Агитация – великая вещь! Мы были юны, решительны, полны сил и энергии. Мы не задумывались, что на войне придётся убивать, что, конечно же, и нас могут убить. Мы с Петером до этого никогда не мечтали стать солдатами и не считали себя патриотами Великой Германии, но всё равно прониклись всеобъемлющей идеей победы, подвигов и славы.

Отец, как мог, убеждал нас в обратном, пытаясь внушить, что война, какой бы праведной она ни казалась, всегда влечёт за собой гибель ни в чём не повинных людей. Но мы не желали верить его словам. Кроме того, солдатам в немецкой армии платили хорошее жалованье и предоставляли множество льгот. Служить в немецкой армии было почётно. И в то же время отказаться от мобилизации было невозможно – это расценивалось как неблагонадёжность, и последствия могли быть непредсказуемы.

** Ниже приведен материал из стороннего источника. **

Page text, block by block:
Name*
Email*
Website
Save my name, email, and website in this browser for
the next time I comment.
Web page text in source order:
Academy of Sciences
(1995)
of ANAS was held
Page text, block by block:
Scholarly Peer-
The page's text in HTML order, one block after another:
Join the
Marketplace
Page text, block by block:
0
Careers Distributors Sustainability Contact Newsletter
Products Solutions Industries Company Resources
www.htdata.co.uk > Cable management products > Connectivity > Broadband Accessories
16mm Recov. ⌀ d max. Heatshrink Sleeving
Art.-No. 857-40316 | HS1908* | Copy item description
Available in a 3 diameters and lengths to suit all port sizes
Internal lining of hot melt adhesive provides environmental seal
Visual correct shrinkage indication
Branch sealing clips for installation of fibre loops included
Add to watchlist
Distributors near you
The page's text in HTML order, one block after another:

Когда отец понял, что нас в любом случае мобилизуют, то перестал более дискутировать с нами на темы несправедливости и разрушительности войны. Он осознал, что ничего уже не изменить, что, заставляя сомневаться, лишь подвергает нас опасности. Поэтому и замолчал. И мама тоже молчала, лишь ласково обнимала нас, гладила по голове, и мы видели, как в очередной раз наполнялись слезами её глаза. Мы начинали её успокаивать, не принимая всерьёз материнскую тревогу и волнение. Всё же будет хорошо! Через месяц, ну, максимум – через полгода мы вернёмся домой с победой и множеством наград!

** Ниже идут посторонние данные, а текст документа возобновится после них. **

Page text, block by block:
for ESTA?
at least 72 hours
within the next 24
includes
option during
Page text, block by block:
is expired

Нам казались невероятными известия об исчезновении еврейских семей, живших ранее неподалёку от нас. С факультета, где работал отец, как-то быстро исчезли профессора, а потом и простые преподаватели, имевшие даже дальние еврейские корни. Мы терялись в догадках, а папа ничего не рассказывал. Лишь однажды мы услышали его возглас о том, что «…история начала повторяться, и теперь в Мюнхенском университете их заставляют преподавать ещё большую галиматью, чем когда-то в послереволюционной России. И эта галиматья пленяет сердца зачарованных баварцев…».

 

А мы с Петькой – молодые, горячие – не могли даже предположить, что всё, что слышим из радиоприёмника и видим на плакатах – это страшная ложь. Ложь не во благо народа, а ложь во благо лжи. Ложь во благо смерти… И потому мы с братом рвались на фронт, чтоб как можно скорее освободить от нависшей опасности землю, когда-то захваченную коммунистами. Землю, где родились и были счастливы до тех пор, пока не пришла советская власть. Мы отправились воевать с Красной армией, чтобы отомстить ненавистному коммунистическому врагу за свою семью, лишённую крова в любимой России!